Reducing Multiple Gestation in Pregnancy

Multiple gestation refers to a pregnancy in which two or more fetuses are present in the womb. In the general population, this occurs in approximately 1 to 2 percent of pregnancies. However, with the use of fertility drugs, multiple gestations are much more common. The vast majority of these pregnancies are twins, but triplets, quadruplets, and higher numbers can occur.

Fetal risks of multiple gestation include an increased chance of miscarriage, birth defects, premature birth, and the mental and/or physical problems that can result from a premature delivery. The average length of pregnancy is 39 weeks for a single gestation; 35 weeks for twins; 33 weeks for triplets; and 29 weeks for quadruplets. In general, the risks of complications due to premature delivery are significantly less once the pregnancy reaches 32-34 weeks gestation.

Maternal risks due to multiple gestation include premature labor, premature delivery, pregnancy-induced high blood pressure or pre-eclampsia (toxemia), diabetes, and vaginal/uterine hemorrhage.

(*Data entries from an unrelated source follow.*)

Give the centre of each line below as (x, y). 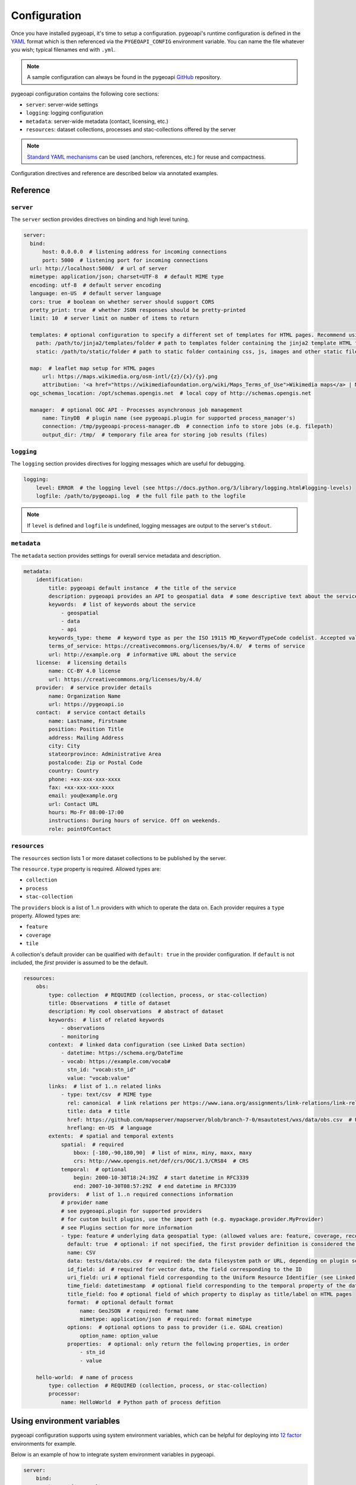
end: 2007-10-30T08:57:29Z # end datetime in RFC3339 (155, 1186)
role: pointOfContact (80, 829)
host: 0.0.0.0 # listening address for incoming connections (135, 252)
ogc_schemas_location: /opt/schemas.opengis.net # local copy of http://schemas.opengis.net (171, 393)
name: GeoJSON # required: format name (139, 1311)
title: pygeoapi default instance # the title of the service (142, 588)
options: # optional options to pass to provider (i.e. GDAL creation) (175, 1327)
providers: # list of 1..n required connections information (141, 1195)
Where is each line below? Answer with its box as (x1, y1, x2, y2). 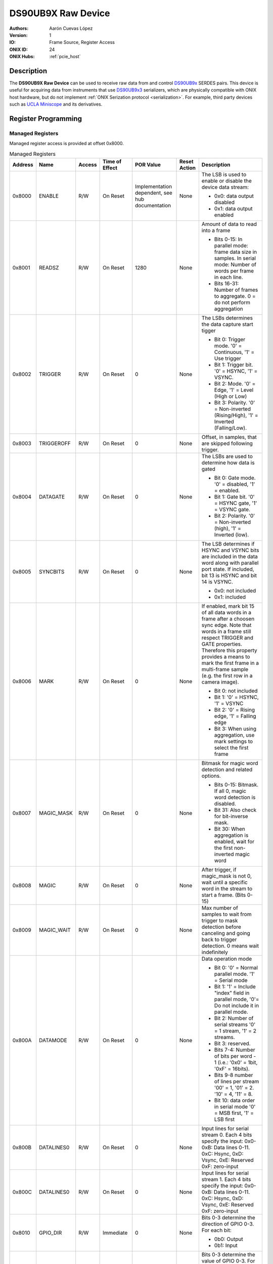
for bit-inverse (214, 813, 248, 820)
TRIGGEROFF (38, 440, 71, 447)
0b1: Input (214, 1242, 238, 1249)
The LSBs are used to (201, 453, 253, 460)
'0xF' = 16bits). (214, 1065, 250, 1072)
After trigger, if (201, 866, 237, 873)
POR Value (134, 161, 161, 168)
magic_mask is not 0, (201, 873, 252, 880)
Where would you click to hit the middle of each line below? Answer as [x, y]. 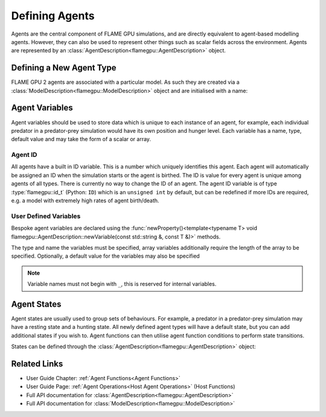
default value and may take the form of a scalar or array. [81, 139]
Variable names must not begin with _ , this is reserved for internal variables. [122, 284]
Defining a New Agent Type [64, 68]
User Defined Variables [46, 216]
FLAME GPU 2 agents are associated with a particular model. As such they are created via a [125, 82]
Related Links [37, 364]
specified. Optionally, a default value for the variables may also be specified [106, 256]
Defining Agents [53, 16]

Multi-fetal pregnancy reduction is a technique performed in less than 1 % of infertility patients. This technique that reduces the number of fetuses in an effort to increase the likelihood that the pregnancy will continue. Consequently, the risks to the mother and remaining fetuses are reduced. This procedure is more likely to be performed when there are four or more fetuses present. The number of fetuses is often reduced to two, although in some circumstances they may be reduced to one. Because triplets and twins generally do better than higher-order multiples, reduction in these cases is rarely recommended, although it may be considered under special circumstances.

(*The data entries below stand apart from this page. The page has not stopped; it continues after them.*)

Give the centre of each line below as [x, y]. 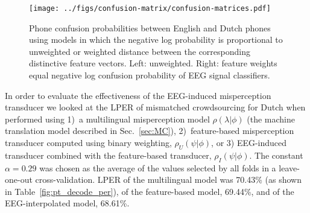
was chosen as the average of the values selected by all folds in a [158, 167]
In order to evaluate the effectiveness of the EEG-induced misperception [138, 95]
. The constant [276, 155]
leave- [289, 167]
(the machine [271, 119]
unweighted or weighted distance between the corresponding [140, 51]
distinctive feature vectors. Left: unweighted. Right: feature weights [153, 63]
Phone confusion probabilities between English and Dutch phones [150, 27]
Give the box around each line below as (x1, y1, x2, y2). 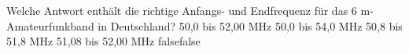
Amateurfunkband (6, 17, 94, 34)
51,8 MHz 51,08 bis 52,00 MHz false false (6, 33, 201, 49)
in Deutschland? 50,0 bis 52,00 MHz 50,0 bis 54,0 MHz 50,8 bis (98, 17, 403, 34)
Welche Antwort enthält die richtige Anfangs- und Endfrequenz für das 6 (6, 2, 357, 18)
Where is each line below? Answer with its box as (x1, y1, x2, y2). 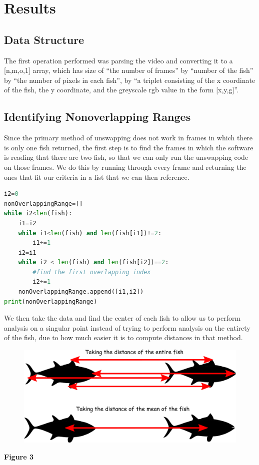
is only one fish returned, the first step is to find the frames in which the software (4, 142, 253, 152)
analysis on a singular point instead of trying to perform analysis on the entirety (4, 322, 250, 333)
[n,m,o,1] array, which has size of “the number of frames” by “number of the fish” (4, 65, 253, 75)
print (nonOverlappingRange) (4, 298, 97, 305)
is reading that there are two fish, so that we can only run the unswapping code (4, 152, 248, 162)
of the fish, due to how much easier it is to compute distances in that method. (4, 332, 243, 343)
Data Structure (4, 31, 84, 47)
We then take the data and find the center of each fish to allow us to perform (4, 313, 241, 323)

Multi-fetal pregnancy reduction is usually performed between 9 and 12 weeks gestation.

Dealing with the decision of whether or not to undergo multi-fetal pregnancy reduction can be a traumatic experience. Couples who have invested a great deal of time, money, and energy in pursuing pregnancy are often unprepared to make this decision. It is usually helpful for couples considering multi-fetal reduction to undergo professional counseling prior to undergoing the procedure with a highly skilled perinatalogist.